如果不是尼娜出現,耽誤了他的寶貴時間,沒有及時做出正確的判斷,讓那個被俘的殺手有機會自殺。陳奕筠說得沒錯,的確是他的失誤。可是,尼娜也有着不可推卸的責任。但是,剛纔他並沒有對陳奕筠提起尼娜也在這裡。
“對不起,是我連累了你!”尼娜美眸閃過一絲愧色,溫柔地注視着張海,嘆道:“陳少對你的懲罰很嚴重嗎?”
“得挨二十藤條!”想到那硬梆梆的藤條抽在脊背上,那痛楚簡直令人崩潰。可是張海知道,陳奕筠已經對他留情了。
尼娜什麼話都不再多說,卻伸出纖手抓住了張海的大手,用力握了握,鬆開後便快步離開,沒有一絲的遲疑。
就是這看似平凡的握手動作竟然令張海心神大震,好像觸電般,他那隻剛剛親近過美人芳澤的手僵在那裡一動不動。心臟狂跳不休,幾乎想衝上去抓住她。

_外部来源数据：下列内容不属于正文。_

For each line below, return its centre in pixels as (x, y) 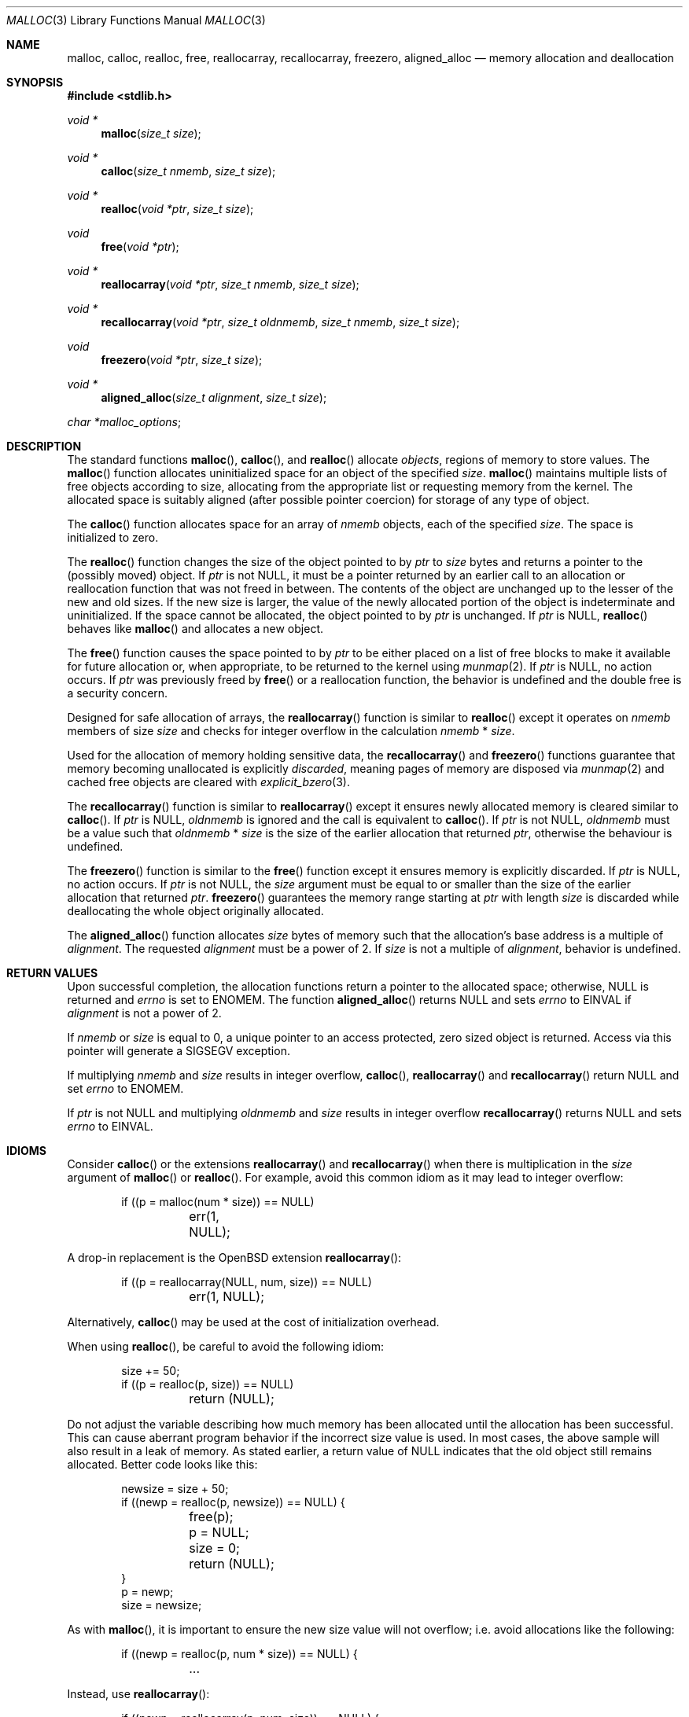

從不敢相信自己這輩子能得到尼娜這般美人的青睞,張海有些不知所措。直到尼娜的倩影完全消失,他才省起自己需要去挨罰!
不過有了尼娜的那一握的安慰,就算藤條抽身再痛苦,他也甘之如飴了!
路上發生的事情讓陳奕筠有了警惕性,整天的時候,他都用來重新佈署,確保任何情況下都不會讓對手有機會傷害穆嫣娘仨兒個。
爲了慎重起見,他特意把孫慶冬從臨江調過來,安排孫慶冬負責b市的會所和酒店的生意。當然,孫慶冬的主要任務還是保護穆嫣娘仨個的安全。
有張海和孫慶冬兩人負責,安全係數應該強許多了。
忙碌了一整天,到傍晚時分,陳奕筠已經安排妥當了一切。
鬆了口氣,他的心情也放鬆下來。一家人熱熱鬧鬧開開心心地在一起用晚餐,似乎白天的陰霾完全散去。
等到李阿姨下班走了,帥帥又回到穆嫣的身邊。陳奕筠看着這個霸佔着穆嫣懷抱的小子,怎麼看怎麼都不順眼。
“喂,小子,你爸什麼時候來接你?”陳奕筠再次提起這個問題。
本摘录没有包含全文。